# A little tech advice from the PA guys?



## Milkman (Feb 2, 2006)

It ocurred to me that one option I now have is to use my Yorkville PM22 powered mixer as a monitor mixer.

I know I could at least use the onboard power amps to drive the monitors as the power amps have inputs and outputs.

How would I use the actual mixer side stage? Would I have to have a splitter at the box end of my snake?

Just exploring the possibilities.


----------



## Hamm Guitars (Jan 12, 2007)

The proper way to do it is by using a splitter snake, which contains 1:1 ratio 600 ohm transformers. There are active splitters as well, but both options are usually pricey. check ebay and see if you can find one.

With transformers, you have to send phantom power from the direct side, which ih usually the FOH.

You can just use Y adapters, I have used many rigs that worked this way.
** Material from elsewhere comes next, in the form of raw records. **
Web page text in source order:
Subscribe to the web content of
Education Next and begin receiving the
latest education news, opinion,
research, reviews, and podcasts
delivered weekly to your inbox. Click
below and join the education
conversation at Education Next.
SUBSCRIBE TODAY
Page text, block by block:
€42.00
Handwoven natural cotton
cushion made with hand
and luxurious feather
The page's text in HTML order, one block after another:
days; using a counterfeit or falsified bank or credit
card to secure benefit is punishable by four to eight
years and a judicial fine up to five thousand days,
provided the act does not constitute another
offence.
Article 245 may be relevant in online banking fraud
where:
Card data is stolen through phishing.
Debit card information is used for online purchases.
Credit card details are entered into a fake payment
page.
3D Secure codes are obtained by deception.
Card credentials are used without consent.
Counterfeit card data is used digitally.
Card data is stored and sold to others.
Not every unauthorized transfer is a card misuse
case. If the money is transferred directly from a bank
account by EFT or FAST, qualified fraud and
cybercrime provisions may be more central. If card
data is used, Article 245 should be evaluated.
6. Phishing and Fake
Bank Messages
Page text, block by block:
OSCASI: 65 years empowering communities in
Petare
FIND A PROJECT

There are disadvantages of course, like one board changing the sound at the other board when the controls are changed (in some systems) or a weaker signal which needs more gain to compensate. Phantom power shouldn't be used on either board (on the chanels that are split) and you should have some way to lift pin 1 of the xlr between the boards when needed (ground lifts).

If it is just your rig that it is going to be used with, I would try the splitters and see if they cause issues. If you get it working, it will likely continue to work until you change a console, then you will have to test it again.
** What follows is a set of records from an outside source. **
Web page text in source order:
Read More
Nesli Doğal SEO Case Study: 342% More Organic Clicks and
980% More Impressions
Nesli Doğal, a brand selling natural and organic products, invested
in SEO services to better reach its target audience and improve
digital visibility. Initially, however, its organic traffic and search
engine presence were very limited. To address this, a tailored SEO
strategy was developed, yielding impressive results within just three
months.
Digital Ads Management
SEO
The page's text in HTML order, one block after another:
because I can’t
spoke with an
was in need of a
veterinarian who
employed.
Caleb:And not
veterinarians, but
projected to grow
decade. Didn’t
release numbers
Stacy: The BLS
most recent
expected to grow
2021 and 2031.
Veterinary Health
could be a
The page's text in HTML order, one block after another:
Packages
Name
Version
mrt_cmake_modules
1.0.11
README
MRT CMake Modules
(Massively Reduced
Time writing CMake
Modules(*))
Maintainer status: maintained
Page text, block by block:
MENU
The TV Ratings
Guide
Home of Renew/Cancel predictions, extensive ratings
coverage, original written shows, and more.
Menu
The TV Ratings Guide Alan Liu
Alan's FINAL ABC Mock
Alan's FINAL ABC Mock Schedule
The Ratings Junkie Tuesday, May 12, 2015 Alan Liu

I think I read that you were getting a snake made. You can just get channel outs added to the snake with ground lifts (and transformers if you want to do it right) then all you need is a sub snake to go to monitor world.


----------



## Milkman (Feb 2, 2006)

Hamm Guitars said:


> The proper way to do it is by using a splitter snake, which contains 1:1 ratio 600 ohm transformers. There are active splitters as well, but both options are usually pricey. check ebay and see if you can find one.
> 
> With transformers, you have to send phantom power from the direct side, which ih usually the FOH.
> 
> ...


Well the snake is already being made so I'll probably hang back and if I decide to go that way, I'll buy a snake splitter as you suggest.

For now I can live with mixing monitors from the FOH board.

If it was a simple connection issue I would do it for bigger shows, but they're not the norm.

Thanks very much for the advice.


----------



## Hamm Guitars (Jan 12, 2007)

If you are not going to use it that often, I would just cross rent it when you need it.

Most PA outfits will have them.


----------



## Milkman (Feb 2, 2006)

Hamm Guitars said:


> If you are not going to use it that often, I would just cross rent it when you need it.
> 
> Most PA outfits will have them.


I had thought of that too.


Frankly our monitor mixes are fairly simple when I'm playing.

Once it's set it's just minor tweaks. No bass or drums on our monitors. Pretty much everything else though.


Again, thanks


----------